Just like the XPA5 it also exeeds it's rated power, truley a great product from the short amount of time i've had it and the folks at Emotiva are some of the freindlyst people around. :clap:. I am however still interested in reading the article that was mentiond in post #1.


----------



## kennypc (Sep 4, 2009)

It,s called secrets of home fidelity UPA-5 review


----------



## eugovector (Sep 4, 2006)

This article: http://www.hometheaterhifi.com/power-amplifiers/824-emotiva-upa-5.html

??

I'm not finding anything about it not meeting power specs, but I just gave it a quick once over.


----------



## bambino (Feb 21, 2010)

Thanks man, I'll Have to give it a read.:T


----------



## chas (Jan 28, 2007)

The questioning of the power ratings is in the reader comments after the review. Basically someone is saying that Emotiva's rating is for all channels at 1000hz only, and not a full-band rating (20hz to 20khz). His argument is that the transformer is too small to provide the rated power at full-band.


----------



## eugovector (Sep 4, 2006)

That's a bummer because there's nothing I like more than listening to the "full-bandwidth pick noise sonata" at 105db.

Seriously though, he's probably right, but it doesn't matter a whole lot because a) full-bandwidth ratings are rare, and b) they aren't very indicative of real world use, or at least only slightly more so than single-band.
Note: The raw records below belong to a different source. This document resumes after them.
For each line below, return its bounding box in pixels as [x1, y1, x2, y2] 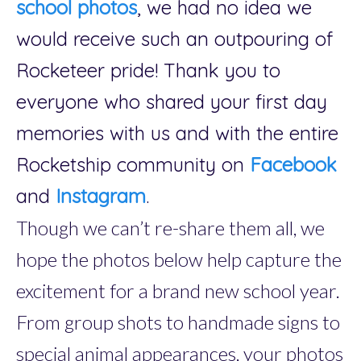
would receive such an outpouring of [16, 26, 333, 51]
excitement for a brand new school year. [16, 278, 340, 302]
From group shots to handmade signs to [16, 309, 340, 334]
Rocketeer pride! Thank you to [16, 57, 280, 82]
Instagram [56, 183, 146, 208]
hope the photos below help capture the [16, 247, 342, 271]
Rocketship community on [16, 151, 250, 176]
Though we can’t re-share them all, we [16, 215, 325, 239]
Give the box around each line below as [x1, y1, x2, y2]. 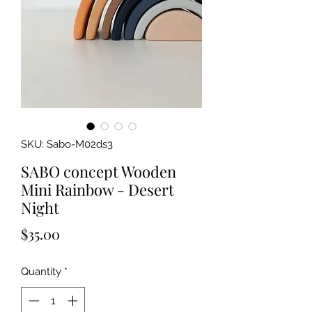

If anyone stumbles across full-bandwidth tests for the Emotiva anything, please let us know, but the real-world implications are pretty limited.


----------



## chas (Jan 28, 2007)

eugovector said:


> That's a bummer because there's nothing I like more than listening to the "full-bandwidth pick noise sonata" at 105db.


Was that Beethoven or Mozart?


----------



## eugovector (Sep 4, 2006)

chas said:


> Was that Beethoven or Mozart?


Helmholtz actually.


----------